[Dataset excerpts]

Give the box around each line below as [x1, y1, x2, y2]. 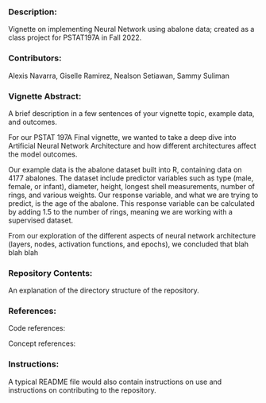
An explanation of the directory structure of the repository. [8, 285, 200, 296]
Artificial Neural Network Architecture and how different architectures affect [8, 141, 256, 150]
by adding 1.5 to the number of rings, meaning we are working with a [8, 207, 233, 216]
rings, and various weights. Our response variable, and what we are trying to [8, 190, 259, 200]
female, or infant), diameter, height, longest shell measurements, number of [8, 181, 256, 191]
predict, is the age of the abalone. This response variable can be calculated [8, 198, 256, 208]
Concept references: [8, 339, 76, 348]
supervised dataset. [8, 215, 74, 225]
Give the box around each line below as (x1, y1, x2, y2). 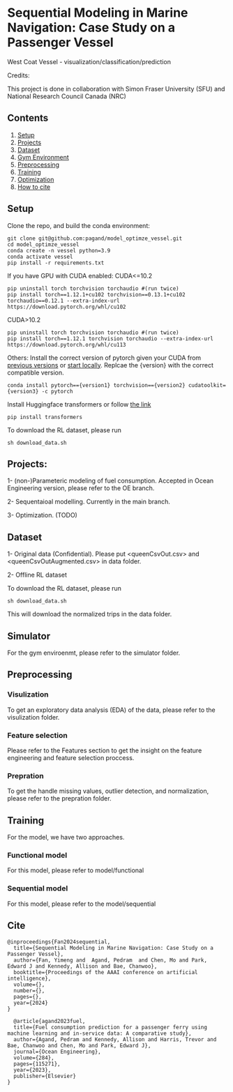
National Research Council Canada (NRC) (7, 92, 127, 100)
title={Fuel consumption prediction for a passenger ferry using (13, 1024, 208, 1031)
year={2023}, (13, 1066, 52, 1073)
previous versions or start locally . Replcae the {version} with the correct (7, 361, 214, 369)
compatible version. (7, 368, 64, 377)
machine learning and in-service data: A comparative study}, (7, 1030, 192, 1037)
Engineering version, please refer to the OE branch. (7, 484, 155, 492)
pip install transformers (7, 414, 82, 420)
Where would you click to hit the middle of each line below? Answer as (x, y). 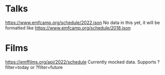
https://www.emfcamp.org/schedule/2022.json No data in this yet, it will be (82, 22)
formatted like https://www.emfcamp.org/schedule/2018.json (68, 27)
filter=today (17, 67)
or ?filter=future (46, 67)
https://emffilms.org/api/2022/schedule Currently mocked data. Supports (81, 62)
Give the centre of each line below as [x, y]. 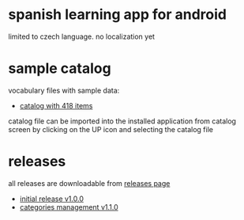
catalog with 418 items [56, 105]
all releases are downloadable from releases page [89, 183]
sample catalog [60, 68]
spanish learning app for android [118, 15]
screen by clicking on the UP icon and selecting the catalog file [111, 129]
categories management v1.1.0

* * *

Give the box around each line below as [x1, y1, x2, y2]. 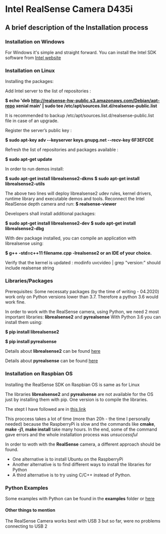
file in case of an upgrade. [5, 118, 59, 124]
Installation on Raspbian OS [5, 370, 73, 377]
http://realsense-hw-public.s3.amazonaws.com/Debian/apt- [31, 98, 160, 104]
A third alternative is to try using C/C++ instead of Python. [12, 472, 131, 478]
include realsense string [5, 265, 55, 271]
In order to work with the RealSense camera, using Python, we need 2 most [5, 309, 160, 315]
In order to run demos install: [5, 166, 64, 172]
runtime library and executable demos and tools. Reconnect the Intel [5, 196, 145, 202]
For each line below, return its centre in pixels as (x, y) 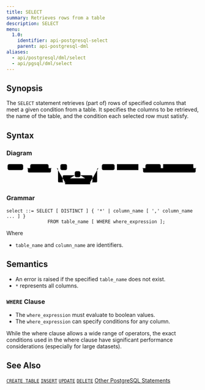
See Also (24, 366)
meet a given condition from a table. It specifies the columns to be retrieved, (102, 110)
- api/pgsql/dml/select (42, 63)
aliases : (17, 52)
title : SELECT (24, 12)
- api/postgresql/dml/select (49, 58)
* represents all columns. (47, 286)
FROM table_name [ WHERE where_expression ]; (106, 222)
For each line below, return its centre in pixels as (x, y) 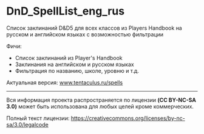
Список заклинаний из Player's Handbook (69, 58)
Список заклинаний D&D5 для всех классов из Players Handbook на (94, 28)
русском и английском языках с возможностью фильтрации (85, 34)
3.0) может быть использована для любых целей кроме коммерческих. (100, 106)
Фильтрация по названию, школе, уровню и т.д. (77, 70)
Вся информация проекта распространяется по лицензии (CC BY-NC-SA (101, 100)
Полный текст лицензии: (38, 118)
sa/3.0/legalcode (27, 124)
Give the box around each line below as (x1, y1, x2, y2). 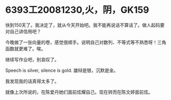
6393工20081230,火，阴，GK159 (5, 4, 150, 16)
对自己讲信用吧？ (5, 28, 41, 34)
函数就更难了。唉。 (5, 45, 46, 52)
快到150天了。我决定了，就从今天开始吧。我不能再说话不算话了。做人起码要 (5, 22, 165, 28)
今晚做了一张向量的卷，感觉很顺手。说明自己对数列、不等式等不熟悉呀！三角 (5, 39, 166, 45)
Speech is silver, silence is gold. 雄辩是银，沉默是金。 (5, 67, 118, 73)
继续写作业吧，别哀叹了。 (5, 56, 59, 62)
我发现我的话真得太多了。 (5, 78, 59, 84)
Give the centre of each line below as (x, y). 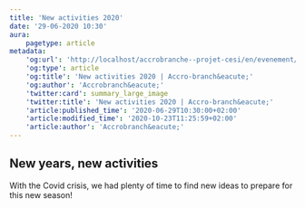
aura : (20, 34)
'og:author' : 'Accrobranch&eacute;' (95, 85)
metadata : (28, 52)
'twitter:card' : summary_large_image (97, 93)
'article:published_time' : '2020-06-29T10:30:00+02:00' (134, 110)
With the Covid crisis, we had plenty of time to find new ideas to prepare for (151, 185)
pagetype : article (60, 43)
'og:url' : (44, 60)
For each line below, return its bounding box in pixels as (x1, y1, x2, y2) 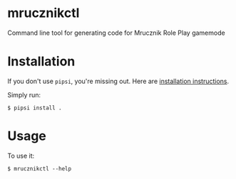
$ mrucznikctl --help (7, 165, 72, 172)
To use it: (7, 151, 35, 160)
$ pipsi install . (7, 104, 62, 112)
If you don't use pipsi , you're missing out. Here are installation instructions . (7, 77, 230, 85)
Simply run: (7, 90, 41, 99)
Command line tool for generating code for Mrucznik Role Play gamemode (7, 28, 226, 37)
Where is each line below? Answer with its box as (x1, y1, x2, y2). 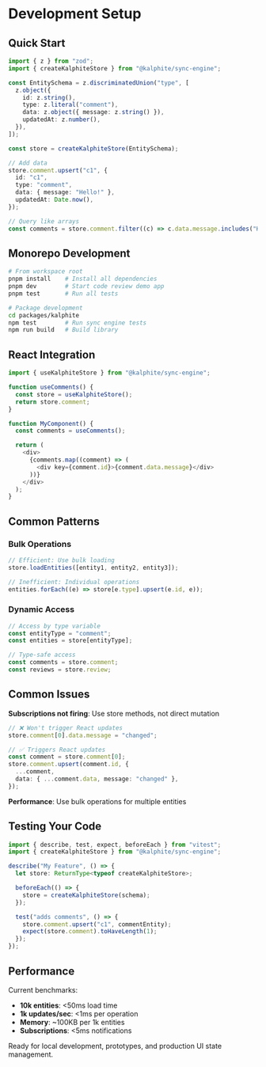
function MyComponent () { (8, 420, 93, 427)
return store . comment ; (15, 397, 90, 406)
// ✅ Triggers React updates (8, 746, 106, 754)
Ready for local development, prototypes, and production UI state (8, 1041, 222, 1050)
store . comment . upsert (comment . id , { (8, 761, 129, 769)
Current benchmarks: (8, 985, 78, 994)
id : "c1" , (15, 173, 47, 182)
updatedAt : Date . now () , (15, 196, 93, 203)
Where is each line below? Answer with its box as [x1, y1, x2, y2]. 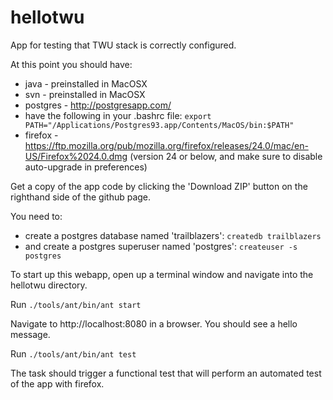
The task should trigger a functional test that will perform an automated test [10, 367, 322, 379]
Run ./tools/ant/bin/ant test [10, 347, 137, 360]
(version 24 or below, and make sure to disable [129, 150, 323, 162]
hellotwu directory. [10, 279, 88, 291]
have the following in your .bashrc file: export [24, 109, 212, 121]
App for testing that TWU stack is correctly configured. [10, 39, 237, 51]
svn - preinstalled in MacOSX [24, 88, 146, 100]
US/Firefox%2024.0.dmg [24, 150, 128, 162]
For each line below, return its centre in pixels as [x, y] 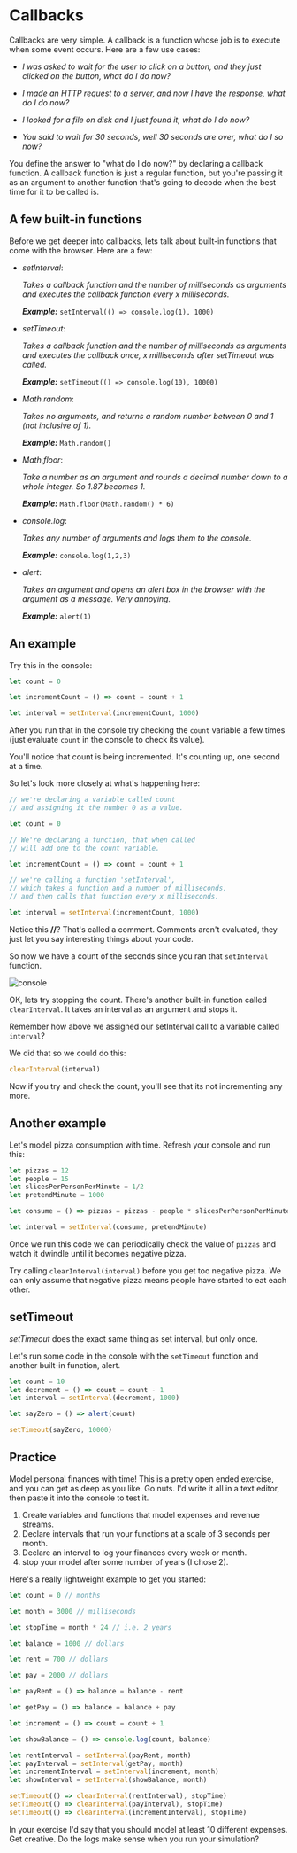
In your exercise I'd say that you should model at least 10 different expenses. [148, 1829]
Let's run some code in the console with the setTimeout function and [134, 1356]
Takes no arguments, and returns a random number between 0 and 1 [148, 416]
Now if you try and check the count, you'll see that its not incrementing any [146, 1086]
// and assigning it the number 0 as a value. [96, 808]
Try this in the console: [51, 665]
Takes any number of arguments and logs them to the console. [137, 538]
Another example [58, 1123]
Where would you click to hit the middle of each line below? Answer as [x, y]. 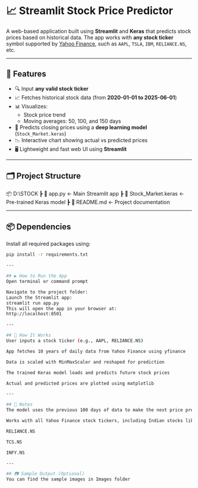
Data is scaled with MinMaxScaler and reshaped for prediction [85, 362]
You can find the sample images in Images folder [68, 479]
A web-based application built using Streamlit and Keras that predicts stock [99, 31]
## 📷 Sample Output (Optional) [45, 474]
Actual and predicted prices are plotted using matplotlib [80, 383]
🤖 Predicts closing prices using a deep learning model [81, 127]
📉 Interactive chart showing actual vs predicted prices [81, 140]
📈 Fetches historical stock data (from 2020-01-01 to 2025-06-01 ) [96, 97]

Work order. With the pictures omitted, print the lines above exactly, beginning at the line with "include realsense string [5, 265, 55, 271]" and going on through the line with "To use it: (7, 151, 35, 160)".

Result.
include realsense string [5, 265, 55, 271]
In order to work with the RealSense camera, using Python, we need 2 most [5, 309, 160, 315]
In order to run demos install: [5, 166, 64, 172]
runtime library and executable demos and tools. Reconnect the Intel [5, 196, 145, 202]
For each line below, return its centre in pixels as (x, y) 
See Also (24, 366)
meet a given condition from a table. It specifies the columns to be retrieved, (102, 110)
- api/pgsql/dml/select (42, 63)
aliases : (17, 52)
title : SELECT (24, 12)
- api/postgresql/dml/select (49, 58)
* represents all columns. (47, 286)
FROM table_name [ WHERE where_expression ]; (106, 222)
For each line below, return its centre in pixels as (x, y) 
Список заклинаний из Player's Handbook (69, 58)
Список заклинаний D&D5 для всех классов из Players Handbook на (94, 28)
русском и английском языках с возможностью фильтрации (85, 34)
3.0) может быть использована для любых целей кроме коммерческих. (100, 106)
Фильтрация по названию, школе, уровню и т.д. (77, 70)
Вся информация проекта распространяется по лицензии (CC BY-NC-SA (101, 100)
Полный текст лицензии: (38, 118)
sa/3.0/legalcode (27, 124)
Give the box around each line below as (x1, y1, x2, y2). 
6393工20081230,火，阴，GK159 (5, 4, 150, 16)
对自己讲信用吧？ (5, 28, 41, 34)
函数就更难了。唉。 (5, 45, 46, 52)
快到150天了。我决定了，就从今天开始吧。我不能再说话不算话了。做人起码要 (5, 22, 165, 28)
今晚做了一张向量的卷，感觉很顺手。说明自己对数列、不等式等不熟悉呀！三角 (5, 39, 166, 45)
Speech is silver, silence is gold. 雄辩是银，沉默是金。 (5, 67, 118, 73)
继续写作业吧，别哀叹了。 (5, 56, 59, 62)
我发现我的话真得太多了。 (5, 78, 59, 84)
Give the centre of each line below as (x, y). 
aura : (20, 34)
'og:author' : 'Accrobranch&eacute;' (95, 85)
metadata : (28, 52)
'twitter:card' : summary_large_image (97, 93)
'article:published_time' : '2020-06-29T10:30:00+02:00' (134, 110)
With the Covid crisis, we had plenty of time to find new ideas to prepare for (151, 185)
pagetype : article (60, 43)
'og:url' : (44, 60)
For each line below, return its bounding box in pixels as (x1, y1, x2, y2) 
$ mrucznikctl --help (7, 165, 72, 172)
To use it: (7, 151, 35, 160)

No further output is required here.